== Work request ==
If pictures appear in the lines below, skip them and copy exactly the lines from the one containing "złożona jest z" through the one containing "The location of info-level", and nothing else.

-- Source information follows --

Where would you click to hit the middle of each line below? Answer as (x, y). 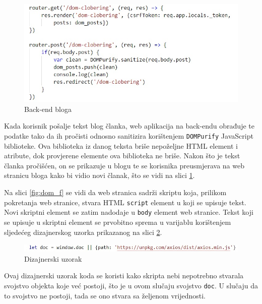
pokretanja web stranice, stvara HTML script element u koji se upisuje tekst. (125, 202)
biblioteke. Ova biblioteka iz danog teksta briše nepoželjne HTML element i (121, 145)
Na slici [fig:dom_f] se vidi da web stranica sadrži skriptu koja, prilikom (115, 192)
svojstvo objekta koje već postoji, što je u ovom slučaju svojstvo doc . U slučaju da (131, 285)
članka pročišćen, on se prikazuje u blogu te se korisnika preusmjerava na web (124, 165)
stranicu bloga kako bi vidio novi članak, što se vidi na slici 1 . (100, 175)
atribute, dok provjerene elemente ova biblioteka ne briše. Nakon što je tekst (122, 156)
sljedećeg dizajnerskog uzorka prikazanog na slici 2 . (83, 232)
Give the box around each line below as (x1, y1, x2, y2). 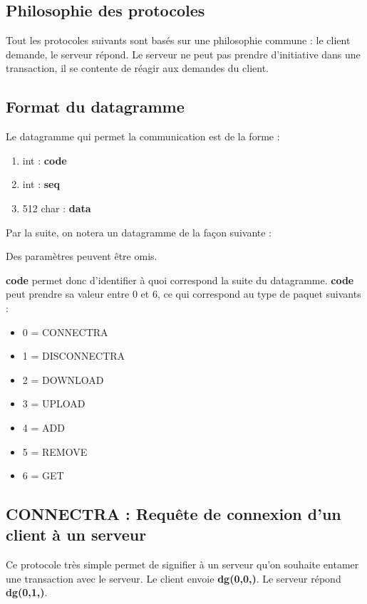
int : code (22, 152, 67, 167)
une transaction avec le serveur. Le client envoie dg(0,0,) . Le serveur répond (6, 571, 341, 585)
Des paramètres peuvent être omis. (6, 249, 157, 264)
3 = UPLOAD (22, 396, 86, 411)
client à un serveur (6, 524, 147, 546)
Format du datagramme (6, 95, 185, 118)
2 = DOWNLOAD (22, 372, 104, 387)
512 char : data (22, 200, 91, 215)
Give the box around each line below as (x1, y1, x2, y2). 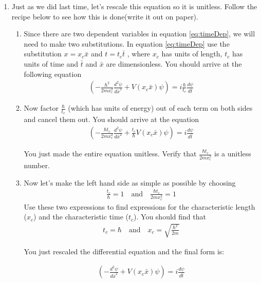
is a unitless (214, 148, 251, 159)
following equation (24, 68, 82, 79)
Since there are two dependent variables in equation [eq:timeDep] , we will (24, 28, 255, 39)
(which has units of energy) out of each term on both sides (68, 103, 253, 113)
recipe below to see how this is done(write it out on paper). (11, 11, 198, 22)
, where (127, 48, 151, 59)
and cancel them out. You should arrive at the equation (24, 114, 199, 125)
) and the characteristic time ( (33, 211, 128, 222)
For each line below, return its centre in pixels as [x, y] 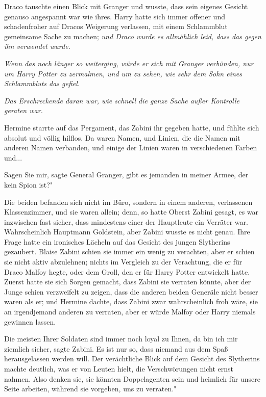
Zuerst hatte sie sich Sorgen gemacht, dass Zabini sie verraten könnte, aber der [128, 282]
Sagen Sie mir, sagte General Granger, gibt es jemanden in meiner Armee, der [126, 175]
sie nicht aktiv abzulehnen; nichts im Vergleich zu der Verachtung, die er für [123, 262]
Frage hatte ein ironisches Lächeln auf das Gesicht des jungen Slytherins [117, 241]
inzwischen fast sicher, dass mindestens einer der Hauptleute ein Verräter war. [126, 221]
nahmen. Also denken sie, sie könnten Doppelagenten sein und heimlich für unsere [132, 378]
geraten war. [23, 110]
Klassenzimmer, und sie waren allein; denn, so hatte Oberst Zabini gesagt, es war [131, 212]
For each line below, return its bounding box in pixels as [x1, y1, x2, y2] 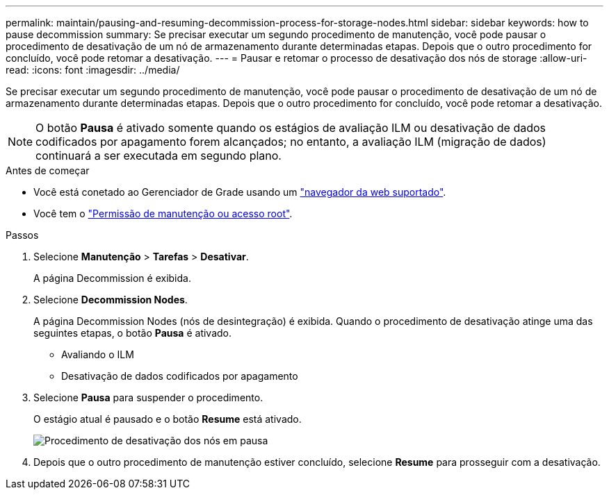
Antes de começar [6, 165, 90, 176]
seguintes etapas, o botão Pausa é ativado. [33, 327, 232, 339]
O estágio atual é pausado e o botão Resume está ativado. [33, 413, 302, 425]
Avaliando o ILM [61, 349, 134, 360]
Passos [6, 229, 39, 241]
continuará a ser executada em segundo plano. [35, 149, 282, 162]
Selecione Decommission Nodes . [33, 294, 188, 305]
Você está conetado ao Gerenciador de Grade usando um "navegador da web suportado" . [33, 186, 446, 198]
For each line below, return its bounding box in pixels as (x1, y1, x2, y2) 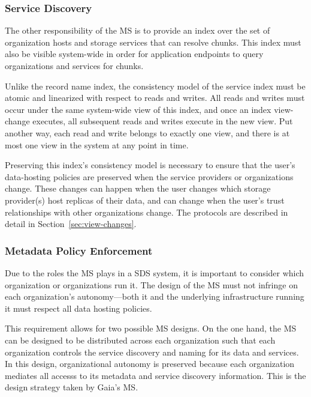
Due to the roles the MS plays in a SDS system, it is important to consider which (5, 266, 304, 279)
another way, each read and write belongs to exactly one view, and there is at (5, 126, 290, 139)
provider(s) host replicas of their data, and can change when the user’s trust (5, 193, 285, 206)
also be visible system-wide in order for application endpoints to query (5, 47, 264, 60)
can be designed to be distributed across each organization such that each (5, 333, 276, 346)
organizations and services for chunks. (5, 59, 144, 71)
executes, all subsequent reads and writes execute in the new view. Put (32, 115, 293, 127)
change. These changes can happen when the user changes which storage (5, 182, 271, 195)
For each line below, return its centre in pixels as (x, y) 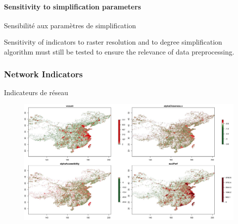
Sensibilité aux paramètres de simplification (70, 25)
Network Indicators (44, 74)
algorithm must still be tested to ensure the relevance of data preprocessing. (119, 51)
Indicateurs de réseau (36, 92)
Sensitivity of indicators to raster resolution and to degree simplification (113, 42)
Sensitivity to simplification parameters (72, 6)
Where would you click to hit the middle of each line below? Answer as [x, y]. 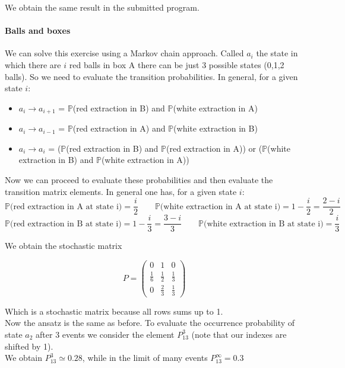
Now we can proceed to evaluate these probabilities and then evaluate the [139, 180]
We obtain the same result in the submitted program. [102, 7]
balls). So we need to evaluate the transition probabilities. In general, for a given [151, 76]
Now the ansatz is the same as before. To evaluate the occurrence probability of [150, 323]
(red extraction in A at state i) [66, 207]
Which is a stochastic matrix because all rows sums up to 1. [114, 311]
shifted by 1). [29, 346]
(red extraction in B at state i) [66, 224]
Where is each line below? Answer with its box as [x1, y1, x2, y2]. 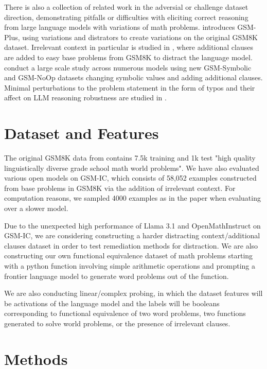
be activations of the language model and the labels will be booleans [4, 297, 220, 308]
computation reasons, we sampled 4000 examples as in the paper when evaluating [4, 192, 261, 203]
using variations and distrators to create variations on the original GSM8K [22, 31, 258, 42]
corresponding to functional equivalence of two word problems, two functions [4, 308, 246, 319]
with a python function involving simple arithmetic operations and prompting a [4, 260, 256, 271]
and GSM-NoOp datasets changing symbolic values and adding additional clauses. [4, 72, 263, 83]
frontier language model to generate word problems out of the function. [4, 270, 229, 281]
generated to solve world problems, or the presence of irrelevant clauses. [4, 318, 230, 328]
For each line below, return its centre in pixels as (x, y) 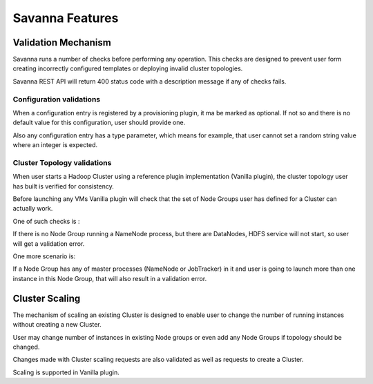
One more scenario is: (44, 256)
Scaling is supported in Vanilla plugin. (66, 372)
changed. (26, 347)
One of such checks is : (46, 221)
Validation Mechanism (62, 42)
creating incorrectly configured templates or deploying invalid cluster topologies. (128, 68)
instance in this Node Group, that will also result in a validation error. (110, 278)
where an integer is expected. (55, 145)
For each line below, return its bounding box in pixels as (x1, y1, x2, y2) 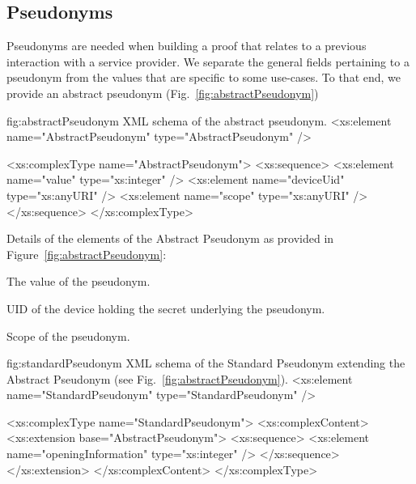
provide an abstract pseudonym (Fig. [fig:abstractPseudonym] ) (6, 84, 319, 101)
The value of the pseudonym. (6, 273, 151, 290)
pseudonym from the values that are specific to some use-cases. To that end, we (6, 69, 401, 86)
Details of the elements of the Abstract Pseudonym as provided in (6, 230, 334, 247)
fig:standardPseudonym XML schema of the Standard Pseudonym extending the (6, 355, 405, 371)
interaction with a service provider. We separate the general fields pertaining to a (6, 53, 410, 70)
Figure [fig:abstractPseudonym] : (6, 245, 167, 262)
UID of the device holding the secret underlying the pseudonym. (6, 299, 325, 316)
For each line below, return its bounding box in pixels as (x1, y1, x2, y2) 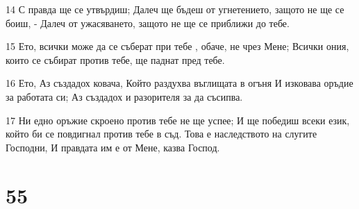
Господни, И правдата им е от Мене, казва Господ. (6, 140, 220, 154)
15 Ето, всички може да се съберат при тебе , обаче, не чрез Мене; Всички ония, (6, 39, 349, 53)
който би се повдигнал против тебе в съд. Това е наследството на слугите (6, 126, 317, 141)
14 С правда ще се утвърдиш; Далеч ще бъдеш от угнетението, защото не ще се (6, 2, 344, 16)
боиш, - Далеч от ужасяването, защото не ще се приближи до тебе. (6, 15, 290, 30)
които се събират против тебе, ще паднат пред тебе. (6, 52, 225, 67)
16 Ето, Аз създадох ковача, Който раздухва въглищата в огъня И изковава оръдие (6, 76, 353, 90)
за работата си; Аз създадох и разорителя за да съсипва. (6, 89, 243, 103)
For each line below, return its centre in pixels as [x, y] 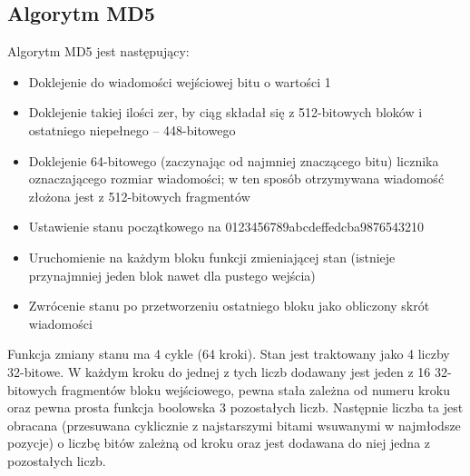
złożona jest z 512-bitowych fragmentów [139, 196]
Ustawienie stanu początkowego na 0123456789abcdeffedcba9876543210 [226, 227]
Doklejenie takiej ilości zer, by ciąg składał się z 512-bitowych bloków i [225, 112]
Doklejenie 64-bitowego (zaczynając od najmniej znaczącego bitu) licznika [234, 160]
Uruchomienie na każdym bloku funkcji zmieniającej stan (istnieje [212, 257]
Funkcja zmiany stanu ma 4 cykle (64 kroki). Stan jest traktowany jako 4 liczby [229, 354]
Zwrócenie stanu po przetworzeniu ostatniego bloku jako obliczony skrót [229, 306]
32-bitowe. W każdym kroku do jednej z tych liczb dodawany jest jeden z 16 [219, 371]
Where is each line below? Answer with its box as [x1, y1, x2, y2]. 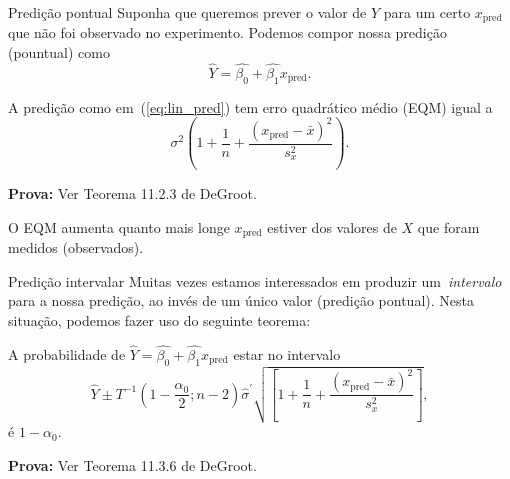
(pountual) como [8, 42, 110, 63]
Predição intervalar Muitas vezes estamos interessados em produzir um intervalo [8, 270, 502, 291]
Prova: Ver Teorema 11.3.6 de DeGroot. [8, 454, 257, 475]
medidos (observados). [8, 237, 144, 258]
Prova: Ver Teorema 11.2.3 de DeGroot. [8, 183, 257, 204]
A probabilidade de [8, 343, 126, 364]
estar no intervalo [233, 343, 341, 364]
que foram [417, 216, 480, 237]
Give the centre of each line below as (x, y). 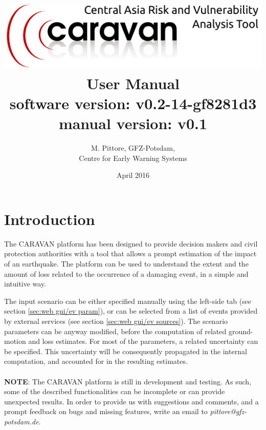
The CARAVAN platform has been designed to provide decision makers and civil (131, 243)
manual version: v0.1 (133, 123)
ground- (241, 331)
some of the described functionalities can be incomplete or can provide (115, 391)
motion (15, 341)
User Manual (133, 83)
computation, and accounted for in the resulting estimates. (96, 361)
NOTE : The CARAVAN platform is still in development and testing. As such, (128, 381)
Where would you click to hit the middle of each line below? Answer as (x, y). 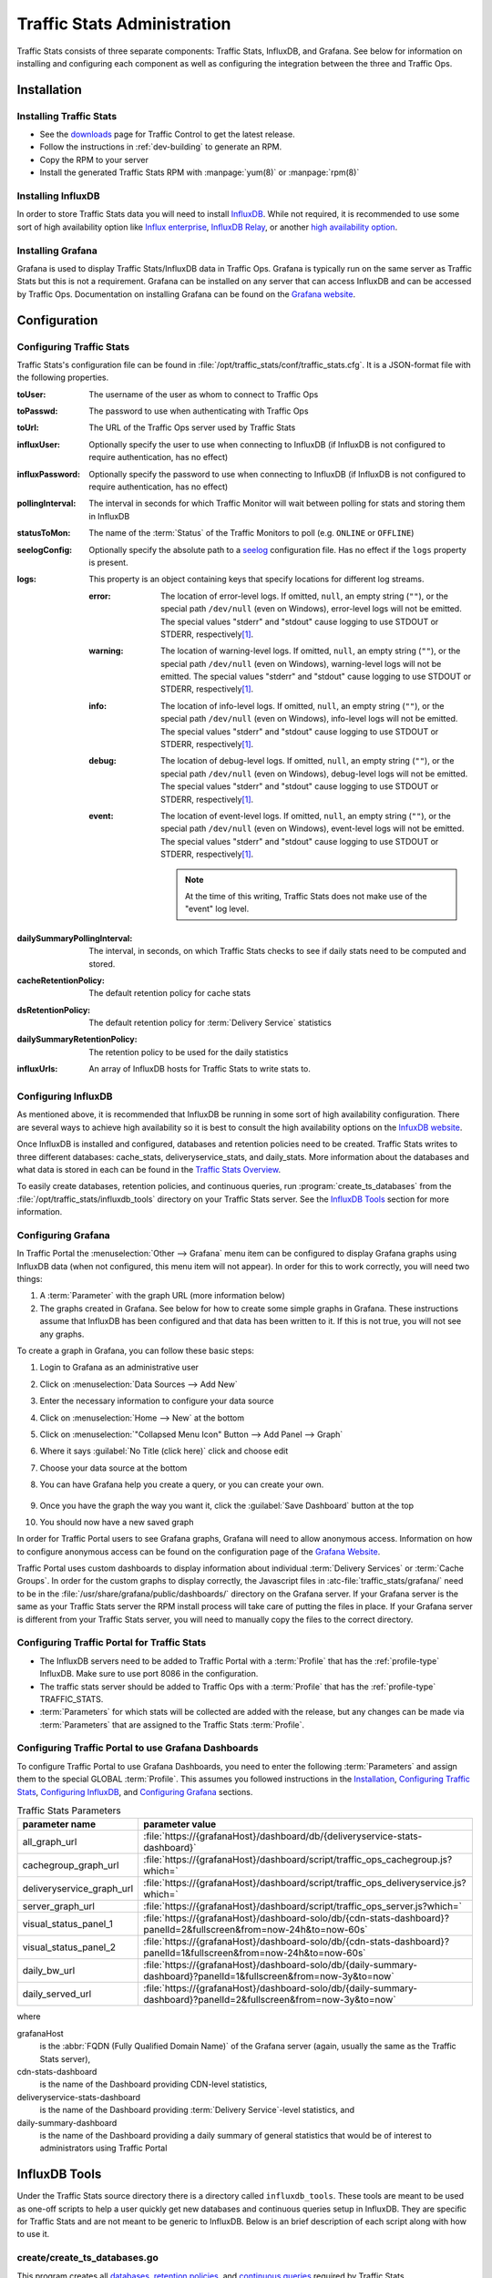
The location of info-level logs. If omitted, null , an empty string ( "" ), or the (302, 705)
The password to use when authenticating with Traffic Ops (199, 411)
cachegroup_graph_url (71, 1865)
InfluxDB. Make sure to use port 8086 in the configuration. (149, 1674)
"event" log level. (217, 909)
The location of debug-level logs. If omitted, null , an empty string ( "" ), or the (307, 761)
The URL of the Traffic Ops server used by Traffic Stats (192, 427)
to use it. (33, 2234)
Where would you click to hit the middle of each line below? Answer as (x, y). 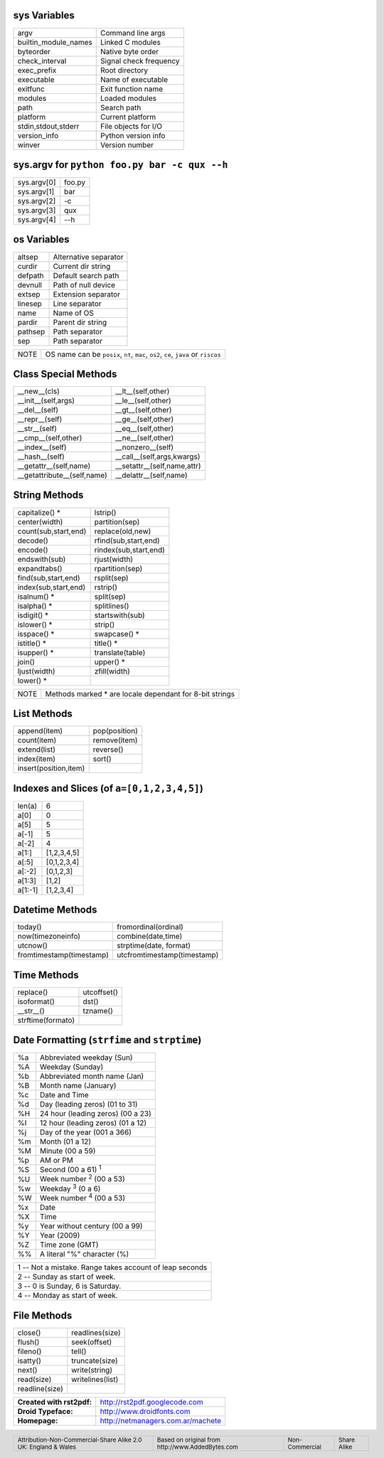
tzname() (98, 1011)
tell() (79, 1351)
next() (28, 1370)
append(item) (40, 731)
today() (30, 927)
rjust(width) (114, 559)
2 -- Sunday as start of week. (66, 1277)
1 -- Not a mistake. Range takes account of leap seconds (112, 1267)
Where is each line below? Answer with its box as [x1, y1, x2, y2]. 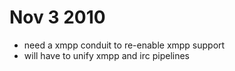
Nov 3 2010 [9, 6, 106, 29]
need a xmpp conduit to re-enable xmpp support [23, 39, 226, 51]
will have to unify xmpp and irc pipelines [23, 49, 190, 61]
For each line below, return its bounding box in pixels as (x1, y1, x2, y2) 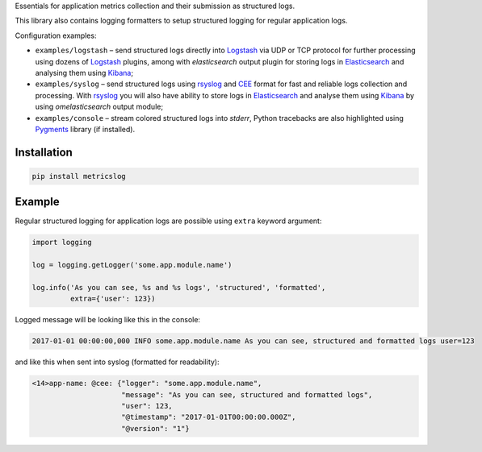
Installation (15, 145, 73, 159)
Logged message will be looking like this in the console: (15, 315, 201, 325)
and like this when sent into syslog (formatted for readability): (15, 357, 220, 367)
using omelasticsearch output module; (35, 102, 164, 112)
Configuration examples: (15, 31, 97, 40)
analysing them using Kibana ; (35, 68, 133, 77)
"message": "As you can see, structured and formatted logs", (121, 390, 373, 399)
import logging (31, 238, 92, 247)
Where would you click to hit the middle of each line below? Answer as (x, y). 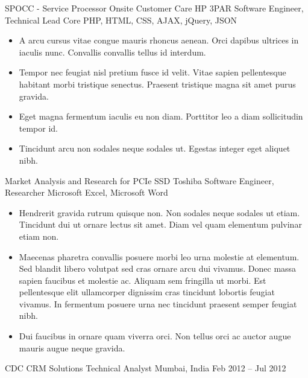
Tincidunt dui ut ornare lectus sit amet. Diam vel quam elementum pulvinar (160, 224)
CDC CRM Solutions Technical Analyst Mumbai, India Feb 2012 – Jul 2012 (146, 368)
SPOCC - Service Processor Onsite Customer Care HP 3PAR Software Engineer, (154, 8)
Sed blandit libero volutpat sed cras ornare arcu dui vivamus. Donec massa (158, 268)
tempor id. (39, 128)
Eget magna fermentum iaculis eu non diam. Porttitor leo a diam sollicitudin (161, 116)
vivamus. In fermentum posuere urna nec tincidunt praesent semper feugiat (158, 303)
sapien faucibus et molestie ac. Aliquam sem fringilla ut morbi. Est (143, 280)
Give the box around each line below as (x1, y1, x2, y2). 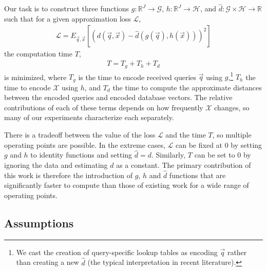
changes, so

-- Source information concluded --

== Answer ==
złożona jest z 512-bitowych fragmentów [139, 196]
Ustawienie stanu początkowego na 0123456789abcdeffedcba9876543210 [226, 227]
Doklejenie takiej ilości zer, by ciąg składał się z 512-bitowych bloków i [225, 112]
Doklejenie 64-bitowego (zaczynając od najmniej znaczącego bitu) licznika [234, 160]
Uruchomienie na każdym bloku funkcji zmieniającej stan (istnieje [212, 257]
Funkcja zmiany stanu ma 4 cykle (64 kroki). Stan jest traktowany jako 4 liczby [229, 354]
Zwrócenie stanu po przetworzeniu ostatniego bloku jako obliczony skrót [229, 306]
32-bitowe. W każdym kroku do jednej z tych liczb dodawany jest jeden z 16 [219, 371]
Where is each line below? Answer with its box as [x1, y1, x2, y2]. 
(pountual) como [8, 42, 110, 63]
Predição intervalar Muitas vezes estamos interessados em produzir um intervalo [8, 270, 502, 291]
Prova: Ver Teorema 11.3.6 de DeGroot. [8, 454, 257, 475]
medidos (observados). [8, 237, 144, 258]
Prova: Ver Teorema 11.2.3 de DeGroot. [8, 183, 257, 204]
A probabilidade de [8, 343, 126, 364]
estar no intervalo [233, 343, 341, 364]
que foram [417, 216, 480, 237]
Give the centre of each line below as (x, y). 
The CARAVAN platform has been designed to provide decision makers and civil (131, 243)
manual version: v0.1 (133, 123)
ground- (241, 331)
some of the described functionalities can be incomplete or can provide (115, 391)
motion (15, 341)
User Manual (133, 83)
computation, and accounted for in the resulting estimates. (96, 361)
NOTE : The CARAVAN platform is still in development and testing. As such, (128, 381)
Where would you click to hit the middle of each line below? Answer as (x, y). 
The location of info-level logs. If omitted, null , an empty string ( "" ), or the (302, 705)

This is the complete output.